A falta de acesso a dispositivos eletrônicos e à internet é outro problema que dificulta não só a aprendizagem como visitas e audiências on-line. Maria de Fátima, mãe do adolescente T.O, de 14 anos, que cumpre medida socioeducativa em regime fechado em uma unidade na Ilha do Governador, no Rio de Janeiro, afirma que as ligações deveriam ser semanais, mas esse direito não é efetivado.

“Não consigo contato todas as semanas, a gente liga no horário combinado com a assistente social e ninguém atende. E as primeiras ligações não eram por vídeo. Eu preferia ir lá vê-lo nem que fosse separada por um vidro”. 

Maria revela ainda que, durante as ligações, o adolescente é acompanhado por um agente que o cerceia e escolhe os ângulos da câmera. “Quando eu pergunto se há alguém doente ou como estão as medidas de segurança, o agente desvia a câmera ou a ligação cai”. Maria também diz que é possível ver pessoas sem máscaras e pequenas aglomerações. 

Para ela, um dos principais problemas é a falta de interação humana desde o processo judicial até as visitas. Na audiência virtual de seu filho, Maria conta que o áudio falhou muito e o juiz não conseguiu interpretá-lo direito. Para ela, se tivesse sido presencial, teria sido diferente. 

“O Policial Militar não teria coragem de falar aquelas mentiras se não tivesse atrás de um computador. Ele não diria aquilo olhando nos meus olhos, nos olhos do meu filho”, afirma Maria.

 A audiência aconteceu em julho do ano passado. Segundo a mãe, o policial responsável pela abordagem e apreensão do seu filho deu um depoimento inconsciente. “Ele disse que meu filho sempre age de forma suspeita, que ele é bipolar, que já é conhecido da polícia, ou seja, ele afirmou que a polícia persegue meu filho. Ele não disse o que é essa forma suspeita”. 

Maria afirma que seu filho não possui diagnóstico de bipolaridade e que há quase um ano todos os assaltos do bairro onde moram eram automaticamente ligados a ele, mesmo sem provas. “Muitas vezes a abordagem foi violenta. Quebraram a bicicleta dele, jogaram a mochila no mar porque não acharam nada. Eles queriam que ele fosse bandido, mas ele não é”,  frisa Maria. 

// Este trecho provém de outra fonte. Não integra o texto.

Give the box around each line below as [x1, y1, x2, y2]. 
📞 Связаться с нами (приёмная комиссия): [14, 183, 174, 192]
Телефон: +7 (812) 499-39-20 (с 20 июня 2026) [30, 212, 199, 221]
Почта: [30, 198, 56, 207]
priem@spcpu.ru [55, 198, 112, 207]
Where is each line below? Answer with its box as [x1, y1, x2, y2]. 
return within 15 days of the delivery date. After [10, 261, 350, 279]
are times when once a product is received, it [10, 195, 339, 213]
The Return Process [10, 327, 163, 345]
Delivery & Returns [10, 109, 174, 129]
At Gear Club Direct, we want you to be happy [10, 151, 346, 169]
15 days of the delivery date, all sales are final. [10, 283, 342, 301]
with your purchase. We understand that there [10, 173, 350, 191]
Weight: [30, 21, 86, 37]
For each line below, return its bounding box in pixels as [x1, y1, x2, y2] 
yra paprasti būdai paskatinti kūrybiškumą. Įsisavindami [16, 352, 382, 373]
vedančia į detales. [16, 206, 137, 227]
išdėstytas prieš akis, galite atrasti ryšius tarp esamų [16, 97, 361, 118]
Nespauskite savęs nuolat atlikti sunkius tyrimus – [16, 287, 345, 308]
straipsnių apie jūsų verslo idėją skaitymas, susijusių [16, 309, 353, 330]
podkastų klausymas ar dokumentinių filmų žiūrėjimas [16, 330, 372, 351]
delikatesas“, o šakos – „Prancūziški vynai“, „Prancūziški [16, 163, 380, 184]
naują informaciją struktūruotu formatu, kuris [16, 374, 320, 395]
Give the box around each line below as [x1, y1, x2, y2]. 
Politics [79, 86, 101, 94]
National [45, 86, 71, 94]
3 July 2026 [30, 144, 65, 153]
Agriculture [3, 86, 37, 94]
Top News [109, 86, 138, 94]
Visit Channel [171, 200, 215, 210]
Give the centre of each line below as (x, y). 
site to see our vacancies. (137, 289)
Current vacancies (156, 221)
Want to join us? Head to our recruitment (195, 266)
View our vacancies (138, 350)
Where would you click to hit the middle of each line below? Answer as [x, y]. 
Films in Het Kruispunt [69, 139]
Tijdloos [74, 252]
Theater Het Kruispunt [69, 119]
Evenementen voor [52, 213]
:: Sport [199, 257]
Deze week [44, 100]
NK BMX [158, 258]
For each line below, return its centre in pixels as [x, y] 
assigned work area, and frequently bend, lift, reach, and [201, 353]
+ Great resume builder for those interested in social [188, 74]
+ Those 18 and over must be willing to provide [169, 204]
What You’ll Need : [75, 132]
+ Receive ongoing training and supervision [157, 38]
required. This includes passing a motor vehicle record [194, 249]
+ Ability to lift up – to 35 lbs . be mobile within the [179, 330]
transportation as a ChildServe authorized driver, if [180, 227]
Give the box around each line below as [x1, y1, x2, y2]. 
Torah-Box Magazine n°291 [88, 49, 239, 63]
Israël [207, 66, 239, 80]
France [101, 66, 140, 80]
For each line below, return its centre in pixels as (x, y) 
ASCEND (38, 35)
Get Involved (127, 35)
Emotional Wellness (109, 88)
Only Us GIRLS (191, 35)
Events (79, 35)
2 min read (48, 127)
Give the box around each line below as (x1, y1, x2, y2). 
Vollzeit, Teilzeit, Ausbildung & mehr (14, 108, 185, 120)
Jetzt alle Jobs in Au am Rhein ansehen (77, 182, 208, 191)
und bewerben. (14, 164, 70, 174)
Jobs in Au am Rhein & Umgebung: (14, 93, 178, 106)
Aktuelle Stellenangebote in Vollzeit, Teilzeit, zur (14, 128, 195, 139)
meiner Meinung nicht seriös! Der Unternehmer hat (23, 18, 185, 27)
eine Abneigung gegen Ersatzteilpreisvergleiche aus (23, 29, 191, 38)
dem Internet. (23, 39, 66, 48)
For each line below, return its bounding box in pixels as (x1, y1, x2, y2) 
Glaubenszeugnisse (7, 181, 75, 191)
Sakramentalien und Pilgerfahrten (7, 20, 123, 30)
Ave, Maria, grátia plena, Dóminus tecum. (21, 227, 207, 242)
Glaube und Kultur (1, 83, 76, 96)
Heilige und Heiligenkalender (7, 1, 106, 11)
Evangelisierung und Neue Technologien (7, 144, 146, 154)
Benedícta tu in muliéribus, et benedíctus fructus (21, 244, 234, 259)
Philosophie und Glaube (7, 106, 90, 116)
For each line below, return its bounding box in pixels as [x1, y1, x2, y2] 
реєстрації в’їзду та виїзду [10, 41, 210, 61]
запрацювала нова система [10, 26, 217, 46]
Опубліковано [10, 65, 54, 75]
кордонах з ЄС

Ela se sente prejudicada pela audiência on-line e acredita que no caso de adolescentes as audiências deveriam ser presenciais. “Ele tem 14 anos, estava com medo do policial, do juiz de tudo e o fato da conexão estar ruim e ter essa distância piorou tudo”, afirma a mãe do jovem.

Maria é atendida pela Defensoria Pública do Rio de Janeiro e faz parte do grupo de mães do instituto Sou da Paz. A psicopedagoga do instituto, Ana Letícia da Silveira, diz que o período pandêmico agrava as desigualdades sociais e reforça ainda mais os estigmas sobre a juventude que está cumprindo medida socioeducativa. “Boa parte da mídia, do Estado e da sociedade civil já acha que esses jovens são bandidos e que não merecem qualquer acolhimento e políticas públicas. Em uma situação de pandemia, são jogados ainda mais para margem, um exemplo disso são os comentários da sociedade contra a compra de EPIs para as unidades”, explica Ana. 

Matéria originalmente publicada no jornal A Voz da Favela de março de 2021.